For the records below, please print exactly and only the lines from the one with "is called (30, 11)" down to the one with "is collision-free with", both ends included, omitting the pictures.

INPUT DATA:
-----

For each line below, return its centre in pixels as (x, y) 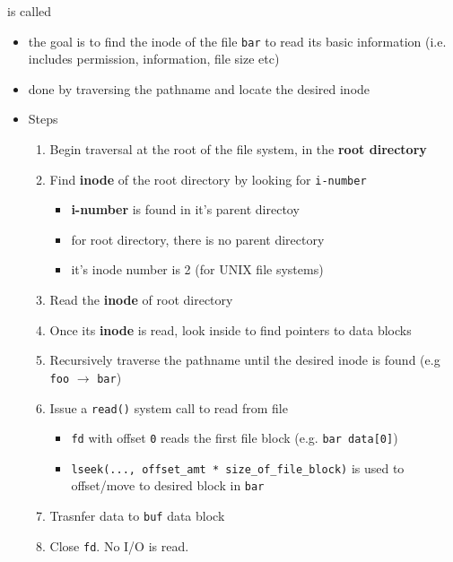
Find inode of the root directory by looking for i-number (208, 179)
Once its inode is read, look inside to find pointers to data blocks (231, 329)
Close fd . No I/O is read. (119, 545)
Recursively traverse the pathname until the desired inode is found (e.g (245, 360)
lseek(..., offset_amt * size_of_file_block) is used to (238, 467)
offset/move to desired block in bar (168, 485)
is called (30, 11)
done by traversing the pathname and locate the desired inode (199, 88)
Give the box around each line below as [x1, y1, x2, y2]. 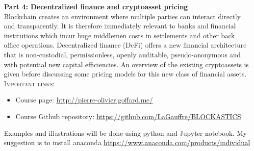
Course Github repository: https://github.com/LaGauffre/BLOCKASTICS [15, 111, 241, 121]
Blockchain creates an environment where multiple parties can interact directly [4, 11, 241, 21]
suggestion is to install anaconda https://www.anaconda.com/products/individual [4, 137, 250, 148]
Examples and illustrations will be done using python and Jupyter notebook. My [4, 127, 247, 138]
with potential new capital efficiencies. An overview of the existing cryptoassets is [4, 59, 249, 69]
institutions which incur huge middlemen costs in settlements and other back [4, 30, 235, 40]
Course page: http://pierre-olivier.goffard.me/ [15, 95, 153, 105]
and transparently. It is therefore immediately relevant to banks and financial [4, 21, 236, 31]
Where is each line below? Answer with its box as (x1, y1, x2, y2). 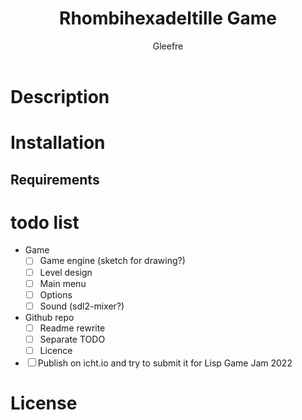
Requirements (10, 171, 100, 188)
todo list (10, 211, 80, 234)
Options (39, 288, 73, 301)
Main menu (39, 277, 87, 289)
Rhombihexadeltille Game (59, 7, 277, 30)
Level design (39, 266, 93, 278)
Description (10, 85, 110, 108)
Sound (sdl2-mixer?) (39, 300, 125, 312)
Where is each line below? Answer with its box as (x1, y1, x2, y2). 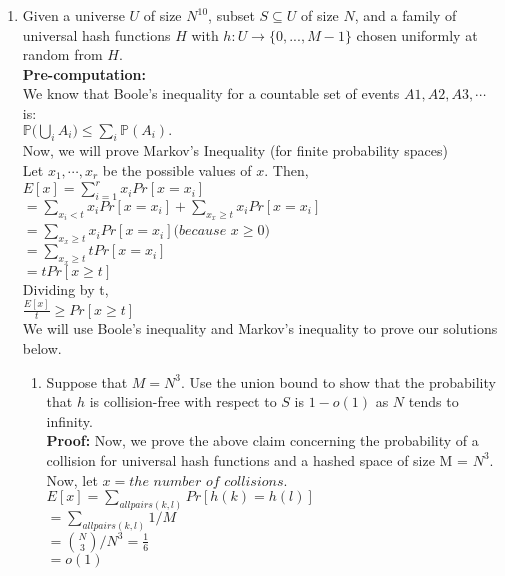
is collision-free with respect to (89, 391, 277, 412)
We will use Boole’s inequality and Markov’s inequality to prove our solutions (22, 318, 498, 339)
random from (22, 44, 103, 65)
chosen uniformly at (356, 24, 478, 45)
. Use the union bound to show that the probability (181, 371, 496, 392)
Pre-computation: (22, 63, 146, 84)
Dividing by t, (22, 278, 109, 299)
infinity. (46, 410, 93, 431)
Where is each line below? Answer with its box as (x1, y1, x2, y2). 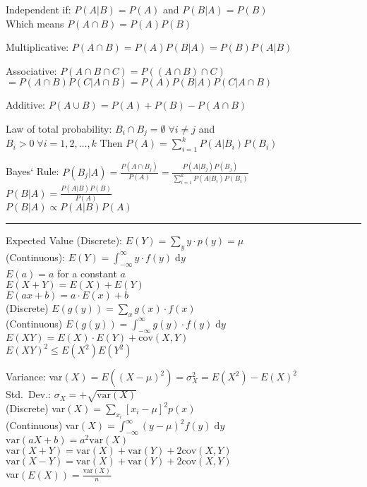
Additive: (6, 97, 46, 112)
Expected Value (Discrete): (6, 232, 123, 247)
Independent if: (6, 2, 71, 16)
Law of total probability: (6, 121, 112, 136)
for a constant (56, 265, 117, 280)
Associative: (6, 63, 57, 78)
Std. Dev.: (6, 387, 51, 402)
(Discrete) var (6, 401, 66, 416)
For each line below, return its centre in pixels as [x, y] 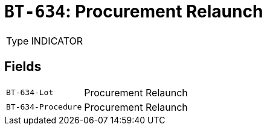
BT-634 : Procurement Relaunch [134, 11]
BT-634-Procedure [44, 107]
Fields [23, 67]
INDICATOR [57, 41]
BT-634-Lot [30, 93]

-----

RESPONSE TO THE EXERCISE:
is called (30, 11)
done by traversing the pathname and locate the desired inode (199, 88)
Give the box around each line below as [x1, y1, x2, y2]. 
Course Github repository: https://github.com/LaGauffre/BLOCKASTICS [15, 111, 241, 121]
Blockchain creates an environment where multiple parties can interact directly [4, 11, 241, 21]
suggestion is to install anaconda https://www.anaconda.com/products/individual [4, 137, 250, 148]
Examples and illustrations will be done using python and Jupyter notebook. My [4, 127, 247, 138]
with potential new capital efficiencies. An overview of the existing cryptoassets is [4, 59, 249, 69]
institutions which incur huge middlemen costs in settlements and other back [4, 30, 235, 40]
Course page: http://pierre-olivier.goffard.me/ [15, 95, 153, 105]
and transparently. It is therefore immediately relevant to banks and financial [4, 21, 236, 31]
Where is each line below? Answer with its box as (x1, y1, x2, y2). 
Requirements (10, 171, 100, 188)
todo list (10, 211, 80, 234)
Options (39, 288, 73, 301)
Main menu (39, 277, 87, 289)
Rhombihexadeltille Game (59, 7, 277, 30)
Level design (39, 266, 93, 278)
Description (10, 85, 110, 108)
Sound (sdl2-mixer?) (39, 300, 125, 312)
Where is each line below? Answer with its box as (x1, y1, x2, y2). 
is collision-free with respect to (89, 391, 277, 412)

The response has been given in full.